Activity: Look over the material for the string "solution". Copy every line where it turns up.

Material for this task:
━━━

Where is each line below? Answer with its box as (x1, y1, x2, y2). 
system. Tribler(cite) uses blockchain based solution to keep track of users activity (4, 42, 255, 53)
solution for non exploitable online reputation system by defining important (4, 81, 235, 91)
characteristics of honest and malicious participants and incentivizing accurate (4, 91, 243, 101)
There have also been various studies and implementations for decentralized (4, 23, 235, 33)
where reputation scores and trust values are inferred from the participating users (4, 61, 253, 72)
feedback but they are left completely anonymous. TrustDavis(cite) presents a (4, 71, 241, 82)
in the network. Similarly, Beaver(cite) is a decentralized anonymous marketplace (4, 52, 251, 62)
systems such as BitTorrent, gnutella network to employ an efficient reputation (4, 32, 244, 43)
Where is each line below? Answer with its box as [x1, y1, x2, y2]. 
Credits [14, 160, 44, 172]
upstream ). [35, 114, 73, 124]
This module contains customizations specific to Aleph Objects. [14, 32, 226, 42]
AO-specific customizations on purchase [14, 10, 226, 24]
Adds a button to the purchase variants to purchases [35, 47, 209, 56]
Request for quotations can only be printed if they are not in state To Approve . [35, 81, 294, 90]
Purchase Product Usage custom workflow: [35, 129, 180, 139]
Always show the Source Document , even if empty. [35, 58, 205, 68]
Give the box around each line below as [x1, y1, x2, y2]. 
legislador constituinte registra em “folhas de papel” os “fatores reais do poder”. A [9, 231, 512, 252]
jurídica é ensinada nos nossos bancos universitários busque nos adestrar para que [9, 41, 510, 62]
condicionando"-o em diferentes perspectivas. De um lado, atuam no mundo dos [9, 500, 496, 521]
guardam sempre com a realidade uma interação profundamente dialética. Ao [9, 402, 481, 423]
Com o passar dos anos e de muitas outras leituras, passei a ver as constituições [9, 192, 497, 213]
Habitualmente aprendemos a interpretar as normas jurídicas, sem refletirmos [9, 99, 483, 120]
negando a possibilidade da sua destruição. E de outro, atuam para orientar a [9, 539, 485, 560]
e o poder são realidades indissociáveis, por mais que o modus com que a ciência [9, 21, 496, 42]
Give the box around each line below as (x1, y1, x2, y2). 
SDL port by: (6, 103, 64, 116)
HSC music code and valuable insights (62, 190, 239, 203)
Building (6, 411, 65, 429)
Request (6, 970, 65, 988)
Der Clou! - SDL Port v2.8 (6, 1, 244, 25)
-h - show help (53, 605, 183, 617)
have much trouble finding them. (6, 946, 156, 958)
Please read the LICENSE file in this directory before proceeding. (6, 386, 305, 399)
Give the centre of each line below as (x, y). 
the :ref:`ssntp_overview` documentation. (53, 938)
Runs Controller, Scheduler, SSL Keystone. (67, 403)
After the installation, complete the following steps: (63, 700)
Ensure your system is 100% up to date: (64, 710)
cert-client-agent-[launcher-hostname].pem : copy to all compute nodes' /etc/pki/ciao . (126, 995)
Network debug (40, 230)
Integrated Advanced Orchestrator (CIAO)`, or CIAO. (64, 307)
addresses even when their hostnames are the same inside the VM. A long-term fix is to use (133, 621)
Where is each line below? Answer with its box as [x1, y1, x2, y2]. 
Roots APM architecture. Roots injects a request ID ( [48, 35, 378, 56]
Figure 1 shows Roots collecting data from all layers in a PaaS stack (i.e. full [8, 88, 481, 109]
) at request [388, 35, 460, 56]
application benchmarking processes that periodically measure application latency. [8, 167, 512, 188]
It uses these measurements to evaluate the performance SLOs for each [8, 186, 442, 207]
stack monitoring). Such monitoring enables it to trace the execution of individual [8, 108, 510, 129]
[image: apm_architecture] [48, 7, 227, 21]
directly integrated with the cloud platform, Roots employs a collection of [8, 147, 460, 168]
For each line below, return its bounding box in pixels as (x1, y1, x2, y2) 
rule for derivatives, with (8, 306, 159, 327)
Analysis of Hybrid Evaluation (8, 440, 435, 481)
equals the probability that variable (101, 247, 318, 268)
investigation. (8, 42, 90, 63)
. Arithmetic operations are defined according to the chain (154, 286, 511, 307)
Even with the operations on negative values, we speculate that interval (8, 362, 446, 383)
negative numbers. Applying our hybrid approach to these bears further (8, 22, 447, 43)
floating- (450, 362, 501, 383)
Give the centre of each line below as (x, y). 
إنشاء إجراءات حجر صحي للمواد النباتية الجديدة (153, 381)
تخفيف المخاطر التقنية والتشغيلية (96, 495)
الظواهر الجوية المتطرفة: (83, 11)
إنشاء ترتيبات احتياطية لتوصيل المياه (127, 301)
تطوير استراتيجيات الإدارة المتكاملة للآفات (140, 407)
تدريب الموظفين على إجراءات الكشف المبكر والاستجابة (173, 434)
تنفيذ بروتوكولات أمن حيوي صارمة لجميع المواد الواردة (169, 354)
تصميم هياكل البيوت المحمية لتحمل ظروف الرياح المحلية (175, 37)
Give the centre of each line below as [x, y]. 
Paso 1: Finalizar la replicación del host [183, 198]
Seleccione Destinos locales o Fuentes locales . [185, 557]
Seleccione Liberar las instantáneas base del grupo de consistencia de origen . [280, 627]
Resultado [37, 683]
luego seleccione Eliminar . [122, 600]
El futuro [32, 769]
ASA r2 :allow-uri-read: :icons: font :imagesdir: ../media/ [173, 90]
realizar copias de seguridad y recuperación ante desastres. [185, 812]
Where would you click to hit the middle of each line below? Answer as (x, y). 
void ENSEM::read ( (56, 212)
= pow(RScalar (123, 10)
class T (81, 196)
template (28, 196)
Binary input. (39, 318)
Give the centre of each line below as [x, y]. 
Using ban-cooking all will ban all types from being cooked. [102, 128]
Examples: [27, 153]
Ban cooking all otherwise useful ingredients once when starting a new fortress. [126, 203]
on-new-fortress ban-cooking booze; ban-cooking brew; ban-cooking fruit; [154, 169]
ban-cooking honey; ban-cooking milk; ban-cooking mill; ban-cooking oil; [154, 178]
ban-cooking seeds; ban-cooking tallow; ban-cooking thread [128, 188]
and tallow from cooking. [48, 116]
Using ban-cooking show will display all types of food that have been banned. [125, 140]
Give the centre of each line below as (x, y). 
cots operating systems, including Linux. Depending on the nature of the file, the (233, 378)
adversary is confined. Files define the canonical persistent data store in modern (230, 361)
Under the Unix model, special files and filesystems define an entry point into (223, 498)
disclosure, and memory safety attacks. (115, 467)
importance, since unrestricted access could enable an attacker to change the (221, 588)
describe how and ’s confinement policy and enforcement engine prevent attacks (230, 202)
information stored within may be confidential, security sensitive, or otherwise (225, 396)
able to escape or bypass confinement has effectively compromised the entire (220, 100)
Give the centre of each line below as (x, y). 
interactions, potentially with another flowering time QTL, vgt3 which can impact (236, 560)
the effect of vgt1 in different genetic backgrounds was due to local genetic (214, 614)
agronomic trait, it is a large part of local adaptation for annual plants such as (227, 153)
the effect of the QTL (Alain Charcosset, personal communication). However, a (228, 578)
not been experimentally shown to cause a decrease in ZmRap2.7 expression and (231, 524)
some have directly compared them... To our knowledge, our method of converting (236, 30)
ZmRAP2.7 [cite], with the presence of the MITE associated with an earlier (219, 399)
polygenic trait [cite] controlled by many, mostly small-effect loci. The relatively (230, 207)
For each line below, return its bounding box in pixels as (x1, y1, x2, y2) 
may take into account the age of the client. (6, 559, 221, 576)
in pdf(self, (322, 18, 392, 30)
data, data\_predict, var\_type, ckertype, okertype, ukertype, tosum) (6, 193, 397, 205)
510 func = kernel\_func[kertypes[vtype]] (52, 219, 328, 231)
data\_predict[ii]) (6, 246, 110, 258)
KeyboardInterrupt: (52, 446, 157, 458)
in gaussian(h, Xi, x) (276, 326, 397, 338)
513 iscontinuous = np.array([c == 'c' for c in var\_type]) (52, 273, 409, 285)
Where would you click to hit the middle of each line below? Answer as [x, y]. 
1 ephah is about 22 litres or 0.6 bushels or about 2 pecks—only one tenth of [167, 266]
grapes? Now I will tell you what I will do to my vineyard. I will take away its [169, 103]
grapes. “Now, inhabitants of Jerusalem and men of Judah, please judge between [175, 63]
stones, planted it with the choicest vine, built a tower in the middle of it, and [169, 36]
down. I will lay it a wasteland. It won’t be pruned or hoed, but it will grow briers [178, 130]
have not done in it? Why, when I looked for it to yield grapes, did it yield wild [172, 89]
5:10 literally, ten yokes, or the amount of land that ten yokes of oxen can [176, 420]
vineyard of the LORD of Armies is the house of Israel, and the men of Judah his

━━━

Output of the exercise:
system. Tribler(cite) uses blockchain based solution to keep track of users activity (4, 42, 255, 53)
solution for non exploitable online reputation system by defining important (4, 81, 235, 91)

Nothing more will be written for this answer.